About this exercise
Only a number is wanted here: the count of lines in the entries below that contain the word "nouvelle".

-- Excerpted data follows --

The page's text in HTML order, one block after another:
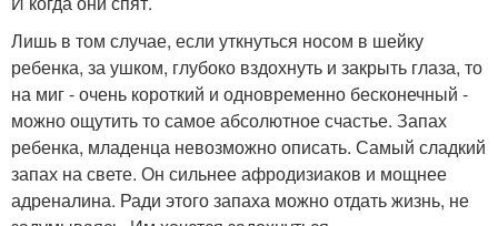
Лишь в том случае, если уткнуться носом в шейку
ребенка, за ушком, глубоко вздохнуть и закрыть глаза, то
на миг - очень короткий и одновременно бесконечный -
можно ощутить то самое абсолютное счастье. Запах
ребенка, младенца невозможно описать. Самый сладкий
запах на свете. Он сильнее афродизиаков и мощнее
адреналина. Ради этого запаха можно отдать жизнь, не
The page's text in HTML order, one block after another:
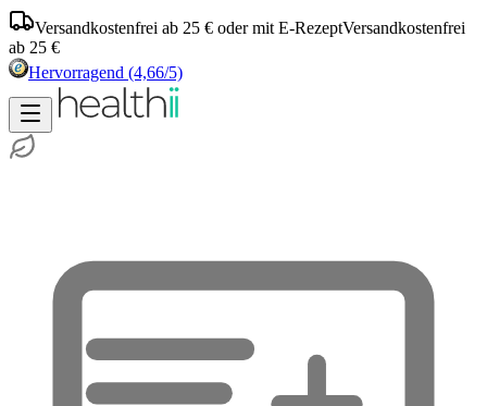
Versandkostenfrei ab 25 € oder mit E-RezeptVersandkostenfrei
ab 25 €
Hervorragend (4,66/5)
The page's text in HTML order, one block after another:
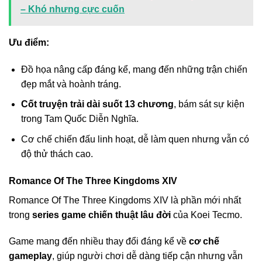
– Khó nhưng cực cuốn
Ưu điểm:
Đồ họa nâng cấp đáng kể, mang đến những trận chiến
đẹp mắt và hoành tráng.
Cốt truyện trải dài suốt 13 chương, bám sát sự kiện
trong Tam Quốc Diễn Nghĩa.
Cơ chế chiến đấu linh hoạt, dễ làm quen nhưng vẫn có
độ thử thách cao.
Romance Of The Three Kingdoms XIV
Romance Of The Three Kingdoms XIV là phần mới nhất
trong series game chiến thuật lâu đời của Koei Tecmo.
Game mang đến nhiều thay đổi đáng kể về cơ chế
gameplay, giúp người chơi dễ dàng tiếp cận nhưng vẫn
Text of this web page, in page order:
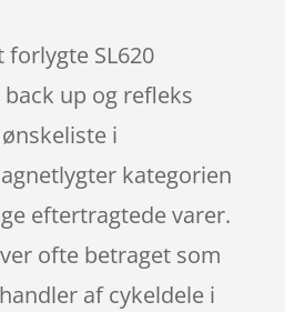
forlygte SL620
up og refleks
i
kategorien
eftertragtede varer.
ofte betraget som
af cykeldele i
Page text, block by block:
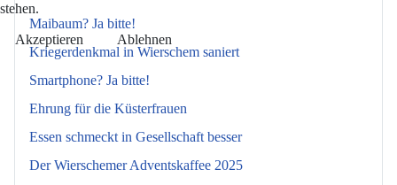
Maibaum? Ja bitte!
Kriegerdenkmal in Wierschem saniert
Smartphone? Ja bitte!
Ehrung für die Küsterfrauen
Essen schmeckt in Gesellschaft besser
Der Wierschemer Adventskaffee 2025
stehen.
Akzeptieren Ablehnen
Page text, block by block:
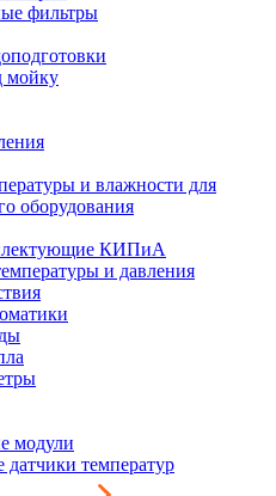
фильтры
мойку
и влажности для
оборудования
КИПиА
и давления
модули
температур
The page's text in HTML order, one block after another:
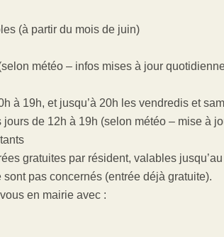
(à partir du mois de juin)
météo – infos mises à jour
à 19h, et jusqu’à 20h les vendredis et
jours de 12h à 19h (selon météo – mise à
gratuites par résident, valables
pas concernés (entrée déjà gratuite).
en mairie avec :
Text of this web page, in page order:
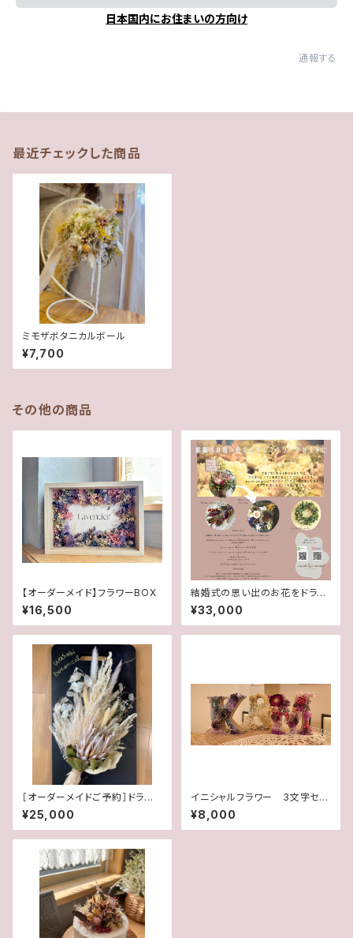
日本国内にお住まいの方向け
通報する
最近チェックした商品
ミモザボタニカルボール
¥7,700
その他の商品
【オーダーメイド】フラワーBOX
¥16,500
結婚式の思い出のお花をドライ
フラワーでお届けするサービス
¥33,000
［オーダーメイドご予約］ドライフ
ラワーウェディングブーケ
¥25,000
イニシャルフラワー 3文字セッ
ト
¥8,000
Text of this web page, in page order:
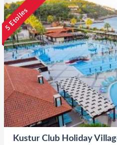
5 Etoiles
Kustur Club Holiday
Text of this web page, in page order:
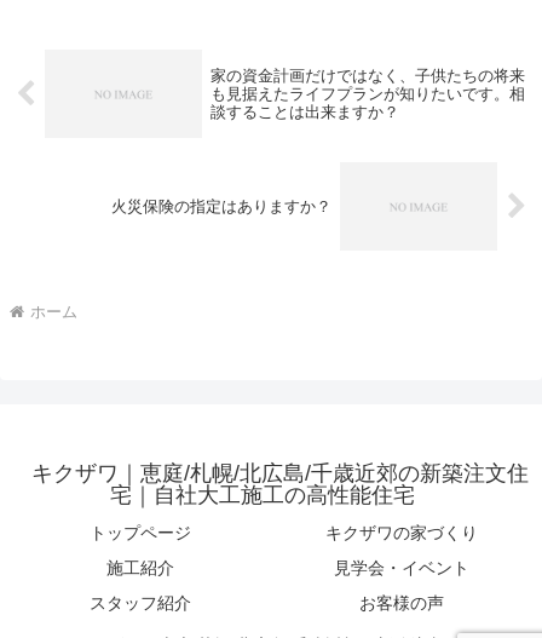
家の資金計画だけではなく、子供たちの将来
も見据えたライフプランが知りたいです。相
談することは出来ますか？
火災保険の指定はありますか？
ホーム
キクザワ｜恵庭/札幌/北広島/千歳近郊の新築注文住
宅｜自社大工施工の高性能住宅
トップページ
キクザワの家づくり
施工紹介
見学会・イベント
スタッフ紹介
お客様の声
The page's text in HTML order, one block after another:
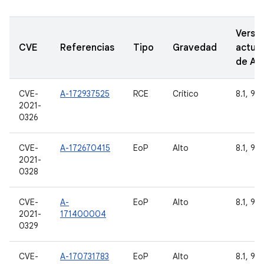
CVE Referencias Tipo Gravedad
de
CVE-
2021-
0326
A-172937525 RCE Crítico 8.1, 9,
CVE-
2021-
0328
A-172670415 EoP Alto 8.1, 9,
CVE-
2021-
0329
A-
171400004
EoP Alto 8.1, 9,
CVE-
A-170731783 EoP Alto 8.1, 9,
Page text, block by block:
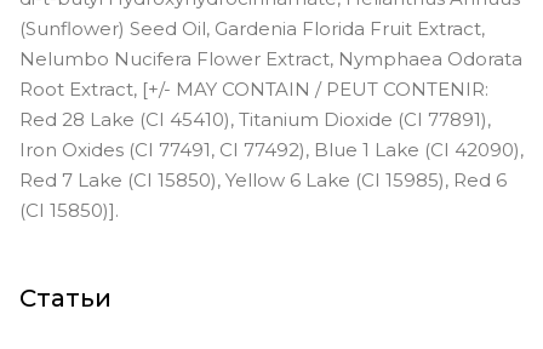
(Sunflower) Seed Oil, Gardenia Florida Fruit Extract,
Nelumbo Nucifera Flower Extract, Nymphaea Odorata
Root Extract, [+/- MAY CONTAIN / PEUT CONTENIR:
Red 28 Lake (CI 45410), Titanium Dioxide (CI 77891),
Iron Oxides (CI 77491, CI 77492), Blue 1 Lake (CI 42090),
Red 7 Lake (CI 15850), Yellow 6 Lake (CI 15985), Red 6
(CI 15850)].
Статьи
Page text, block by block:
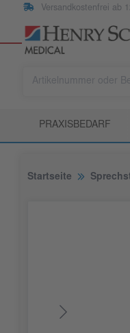
Versandkostenfrei ab
PRAXISBEDARF
Startseite
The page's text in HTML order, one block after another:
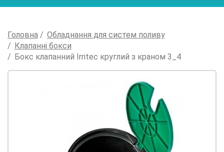
Головна
Обладнання для систем поливу
Клапанні бокси
Бокс клапанний Irritec круглий з краном 3_4
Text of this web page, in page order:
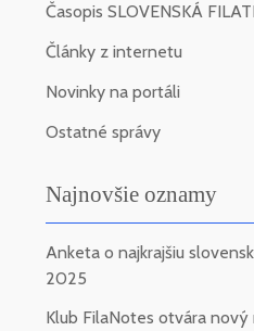
Časopis SLOVENSKÁ
Články z internetu
Novinky na portáli
Ostatné správy
Najnovšie oznamy
Anketa o najkrajšiu
2025
Klub FilaNotes otvára
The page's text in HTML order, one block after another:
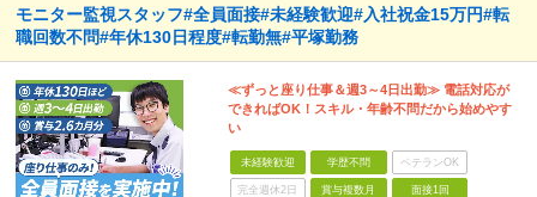
モニター監視スタッフ#全員面接#未経験歓迎#入社祝金15万円#転
職回数不問#年休130日程度#転勤無#平塚勤務
≪ずっと座り仕事＆週3～4日出勤≫ 電話対応が
できればOK！スキル・年齢不問だから始めやす
い
未経験歓迎 学歴不問 ベテランOK
完全週休2日 賞与複数月 面接1回
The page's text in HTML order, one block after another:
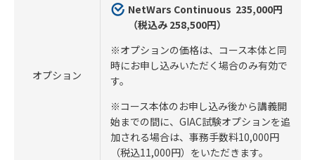
オプション
NetWars Continuous 235,000円
（税込み 258,500円）
※オプションの価格は、コース本体と同
時にお申し込みいただく場合のみ有効で
す。
※コース本体のお申し込み後から講義開
始までの間に、GIAC試験オプションを追
加される場合は、事務手数料10,000円
（税込11,000円）をいただきます。
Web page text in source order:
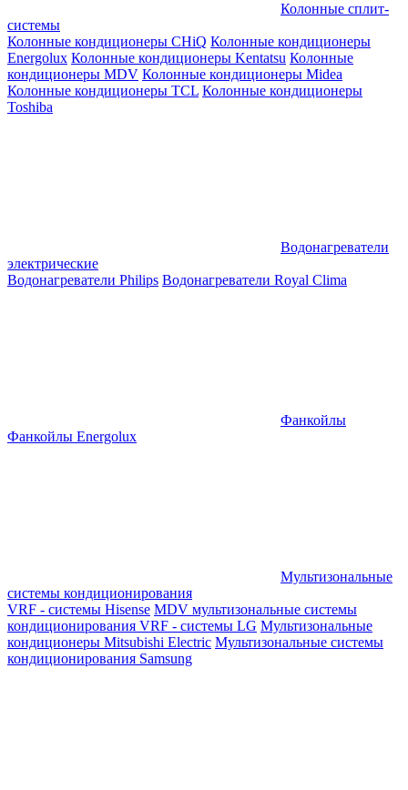
Колонные сплит-
системы
Колонные кондиционеры CHiQ Колонные кондиционеры
Energolux Колонные кондиционеры Kentatsu Колонные
кондиционеры MDV Колонные кондиционеры Midea
Колонные кондиционеры TCL Колонные кондиционеры
Toshiba
Водонагреватели
электрические
Водонагреватели Philips Водонагреватели Royal Clima
Фанкойлы
Фанкойлы Energolux
Мультизональные
системы кондиционирования
VRF - системы Hisense MDV мультизональные системы
кондиционирования VRF - системы LG Мультизональные
кондиционеры Mitsubishi Electric Мультизональные системы
кондиционирования Samsung
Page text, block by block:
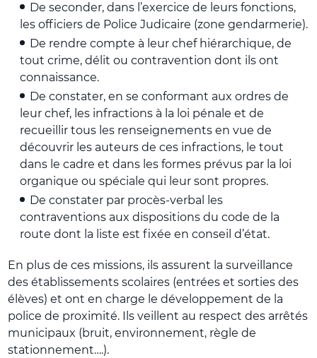
De seconder, dans l’exercice de leurs fonctions,
les officiers de Police Judicaire (zone gendarmerie).
De rendre compte à leur chef hiérarchique, de
tout crime, délit ou contravention dont ils ont
connaissance.
De constater, en se conformant aux ordres de
leur chef, les infractions à la loi pénale et de
recueillir tous les renseignements en vue de
découvrir les auteurs de ces infractions, le tout
dans le cadre et dans les formes prévus par la loi
organique ou spéciale qui leur sont propres.
De constater par procès-verbal les
contraventions aux dispositions du code de la
route dont la liste est fixée en conseil d’état.
En plus de ces missions, ils assurent la surveillance
des établissements scolaires (entrées et sorties des
élèves) et ont en charge le développement de la
police de proximité. Ils veillent au respect des arrêtés
municipaux (bruit, environnement, règle de
stationnement….).
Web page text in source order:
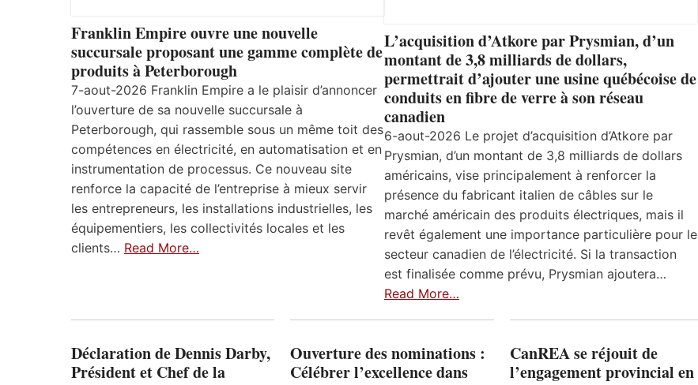
Franklin Empire ouvre une nouvelle
succursale proposant une gamme complète de
produits à Peterborough
7-aout-2026 Franklin Empire a le plaisir d’annoncer
l’ouverture de sa nouvelle succursale à
Peterborough, qui rassemble sous un même toit des
compétences en électricité, en automatisation et en
instrumentation de processus. Ce nouveau site
renforce la capacité de l’entreprise à mieux servir
les entrepreneurs, les installations industrielles, les
équipementiers, les collectivités locales et les
clients… Read More…
L’acquisition d’Atkore par Prysmian, d’un
montant de 3,8 milliards de dollars,
permettrait d’ajouter une usine québécoise de
conduits en fibre de verre à son réseau
canadien
6-aout-2026 Le projet d’acquisition d’Atkore par
Prysmian, d’un montant de 3,8 milliards de dollars
américains, vise principalement à renforcer la
présence du fabricant italien de câbles sur le
marché américain des produits électriques, mais il
revêt également une importance particulière pour le
secteur canadien de l’électricité. Si la transaction
est finalisée comme prévu, Prysmian ajoutera…
Read More…
Déclaration de Dennis Darby,
Président et Chef de la
Ouverture des nominations :
Célébrer l’excellence dans
CanREA se réjouit de
l’engagement provincial en
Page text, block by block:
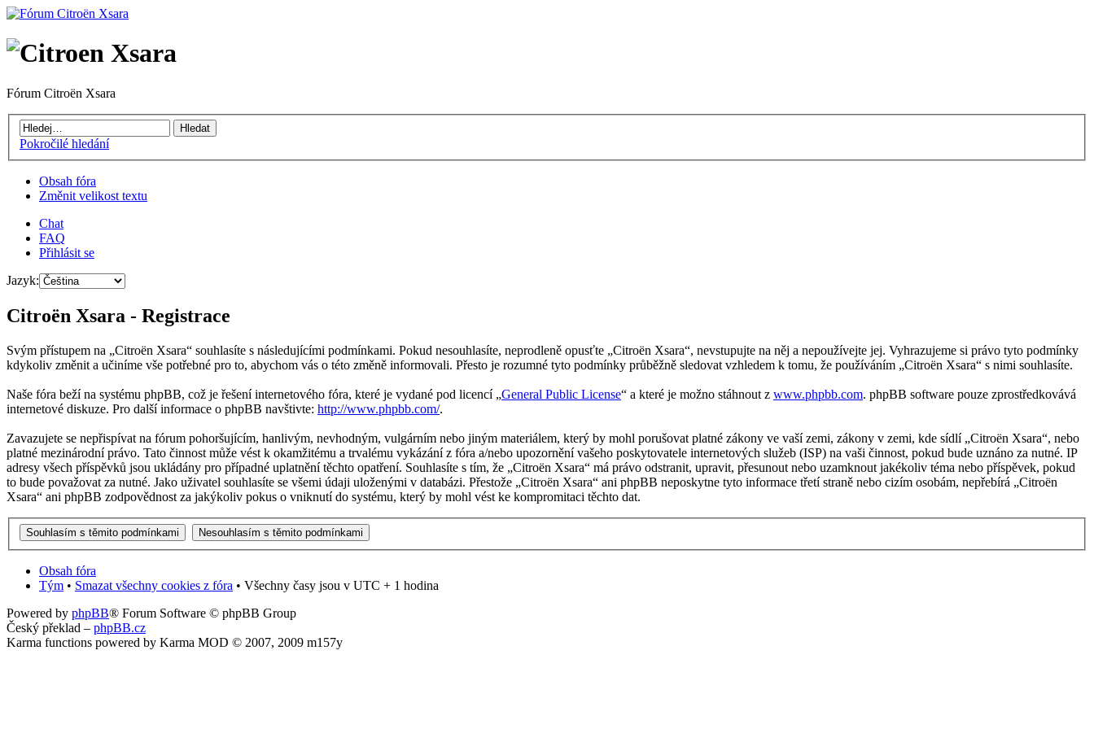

-- Excerpted data concluded --

Answer area
2